• [Given data]
____________________

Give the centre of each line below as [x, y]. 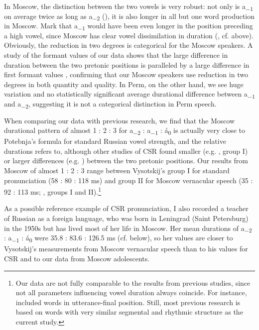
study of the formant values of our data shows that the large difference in [116, 55]
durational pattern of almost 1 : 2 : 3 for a [69, 130]
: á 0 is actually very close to [203, 131]
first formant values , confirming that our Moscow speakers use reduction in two [126, 74]
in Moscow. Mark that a [41, 26]
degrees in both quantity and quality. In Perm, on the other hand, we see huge [124, 84]
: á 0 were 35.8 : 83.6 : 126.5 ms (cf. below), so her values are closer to [127, 238]
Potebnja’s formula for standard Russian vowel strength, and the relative [115, 141]
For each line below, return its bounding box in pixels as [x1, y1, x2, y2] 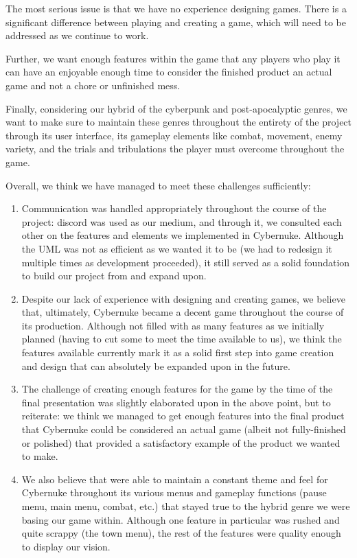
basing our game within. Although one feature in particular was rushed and [21, 512, 340, 526]
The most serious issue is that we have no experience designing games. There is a [5, 1, 347, 15]
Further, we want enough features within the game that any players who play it [5, 51, 341, 65]
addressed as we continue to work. [5, 28, 149, 43]
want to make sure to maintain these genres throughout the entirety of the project [5, 115, 352, 129]
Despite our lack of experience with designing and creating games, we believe [21, 291, 345, 305]
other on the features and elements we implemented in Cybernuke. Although [21, 228, 344, 242]
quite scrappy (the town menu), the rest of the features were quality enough [21, 526, 341, 540]

____________________

• [Required action] Transcribe the records above exactly, excluding every picture.

• [Answer for the task]
Give the centre of each line below as [x, y]. 
study of the formant values of our data shows that the large difference in [116, 55]
durational pattern of almost 1 : 2 : 3 for a [69, 130]
: á 0 is actually very close to [203, 131]
first formant values , confirming that our Moscow speakers use reduction in two [126, 74]
in Moscow. Mark that a [41, 26]
degrees in both quantity and quality. In Perm, on the other hand, we see huge [124, 84]
: á 0 were 35.8 : 83.6 : 126.5 ms (cf. below), so her values are closer to [127, 238]
Potebnja’s formula for standard Russian vowel strength, and the relative [115, 141]
For each line below, return its bounding box in pixels as [x1, y1, x2, y2] 
basing our game within. Although one feature in particular was rushed and [21, 512, 340, 526]
The most serious issue is that we have no experience designing games. There is a [5, 1, 347, 15]
Further, we want enough features within the game that any players who play it [5, 51, 341, 65]
addressed as we continue to work. [5, 28, 149, 43]
want to make sure to maintain these genres throughout the entirety of the project [5, 115, 352, 129]
Despite our lack of experience with designing and creating games, we believe [21, 291, 345, 305]
other on the features and elements we implemented in Cybernuke. Although [21, 228, 344, 242]
quite scrappy (the town menu), the rest of the features were quality enough [21, 526, 341, 540]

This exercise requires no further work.